Paul Virilio, filsuf Prancis, menyebut fenomena ini sebagai dromologi, ilmu tentang kecepatan yang menjadi logika baru dunia modern. Ia menulis bahwa ketika kecepatan menjadi pusat kehidupan, manusia kehilangan kemampuannya untuk merenung. Kita menekan tombol “unggah” lebih cepat daripada kita menimbang konsekuensinya. Kita membagikan emosi lebih cepat daripada memahaminya. Dan kita menilai sesuatu lebih cepat daripada memverifikasi kebenarannya. Di sini, kecepatan bukan lagi media, tetapi nilai itu sendiri. “Yang cepat dianggap benar, yang lambat dianggap gagal.”

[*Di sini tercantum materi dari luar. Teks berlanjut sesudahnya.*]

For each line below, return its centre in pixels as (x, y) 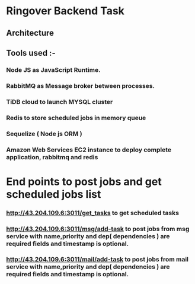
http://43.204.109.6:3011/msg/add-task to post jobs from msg (98, 229)
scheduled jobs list (54, 194)
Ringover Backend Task (65, 11)
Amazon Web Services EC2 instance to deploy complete (89, 150)
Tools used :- (31, 53)
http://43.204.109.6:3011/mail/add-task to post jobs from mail (97, 260)
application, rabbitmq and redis (52, 157)
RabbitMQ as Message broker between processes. (81, 86)
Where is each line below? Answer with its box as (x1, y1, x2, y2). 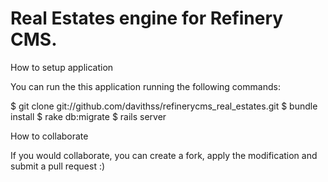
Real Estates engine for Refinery (10, 7, 284, 30)
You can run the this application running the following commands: (10, 80, 281, 92)
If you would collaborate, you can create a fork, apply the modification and (10, 149, 318, 161)
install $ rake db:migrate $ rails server (10, 110, 167, 122)
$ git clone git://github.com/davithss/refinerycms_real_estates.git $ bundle (10, 100, 318, 112)
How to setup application (10, 61, 114, 73)
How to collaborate (10, 130, 89, 142)
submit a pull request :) (10, 160, 106, 172)
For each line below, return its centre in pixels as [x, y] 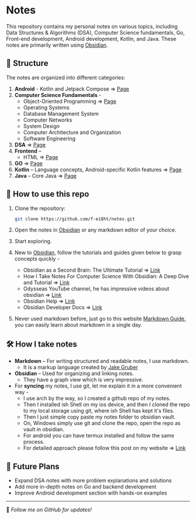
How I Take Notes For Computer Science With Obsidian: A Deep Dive [106, 276]
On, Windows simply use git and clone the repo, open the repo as [102, 423]
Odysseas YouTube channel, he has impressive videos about [96, 289]
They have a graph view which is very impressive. [83, 380]
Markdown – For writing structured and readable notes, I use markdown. [102, 361]
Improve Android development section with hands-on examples [91, 493]
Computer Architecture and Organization [72, 132]
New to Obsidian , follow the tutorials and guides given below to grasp [98, 252]
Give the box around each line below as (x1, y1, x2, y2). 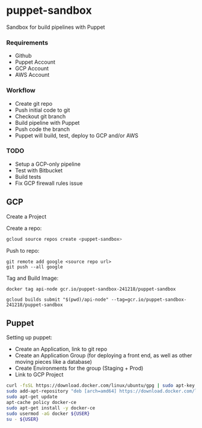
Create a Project (6, 212, 47, 220)
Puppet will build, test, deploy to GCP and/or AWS (14, 131, 139, 139)
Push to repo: (6, 247, 40, 254)
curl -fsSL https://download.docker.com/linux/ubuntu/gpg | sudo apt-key (6, 382, 195, 389)
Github (14, 52, 32, 59)
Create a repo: (6, 225, 42, 232)
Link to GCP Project (14, 371, 64, 378)
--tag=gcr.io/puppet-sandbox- (111, 297, 187, 303)
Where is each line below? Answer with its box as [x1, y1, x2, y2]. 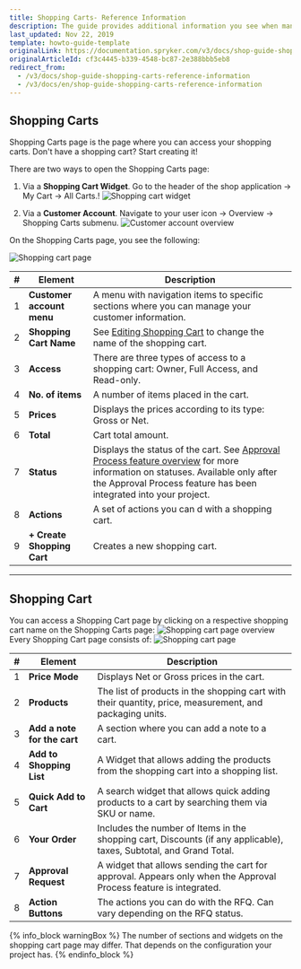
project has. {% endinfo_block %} [9, 949, 134, 960]
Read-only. [92, 374, 142, 387]
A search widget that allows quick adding [97, 785, 271, 798]
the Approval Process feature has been [92, 477, 257, 490]
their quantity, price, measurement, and [97, 696, 263, 709]
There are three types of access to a [92, 352, 246, 364]
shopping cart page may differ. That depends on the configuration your [9, 939, 272, 951]
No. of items [28, 388, 82, 401]
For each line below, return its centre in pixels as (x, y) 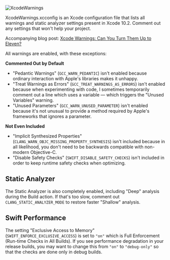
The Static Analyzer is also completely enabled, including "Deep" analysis (82, 191)
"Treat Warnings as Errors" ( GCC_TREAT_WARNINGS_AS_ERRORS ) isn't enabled (89, 84)
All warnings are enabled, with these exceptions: (56, 54)
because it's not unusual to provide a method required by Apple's (81, 111)
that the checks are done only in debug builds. (54, 252)
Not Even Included (25, 126)
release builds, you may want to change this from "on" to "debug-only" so (82, 246)
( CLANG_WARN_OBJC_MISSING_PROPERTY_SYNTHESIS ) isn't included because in (89, 141)
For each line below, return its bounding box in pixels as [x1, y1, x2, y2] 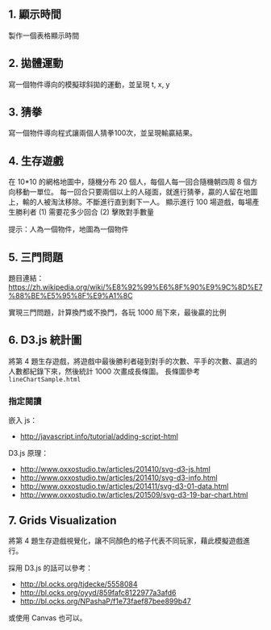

Di waktu yang sama, sosiolog Zygmunt Bauman menggambarkan masyarakat kini sebagai masyarakat likuid masyarakat yang cair, mudah berubah, dan sulit memiliki bentuk tetap. Hubungan, komitmen, bahkan nilai moral menjadi fluktuatif. Ketika emosi, opini, dan kepercayaan berubah secepat jempol menggulir layar, kita perlahan kehilangan keteguhan yang dulu menjadi pondasi pribadi manusia. Ketenangan digantikan oleh kegaduhan. Kedalaman digantikan oleh citra. Kehatihatian digantikan oleh keinginan tampil.
Hartmut Rosa menambahkan lapisan penting melalui konsep akselerasi sosial. Ia menyatakan bahwa manusia modern mengalami percepatan di tiga dimensi, teknologi, interaksi sosial, dan ritme kehidupan. Kita bisa berkomunikasi lebih cepat, bergerak lebih cepat, bekerja lebih cepat, tetapi kemampuan jiwa untuk memahami perubahan itu tidak ikut dipercepat.
Akhirnya muncul kesenjangan antara kecepatan dunia dan kemampuan batin untuk menampungnya. Hasilnya bukanlah kemajuan, melainkan kelelahan eksistensial. Kita merasa sibuk, tapi kosong. Berjejaring, tapi sepi. Tahu banyak hal, tapi tidak punya ruang untuk memikirkan apa artinya bagi hidup.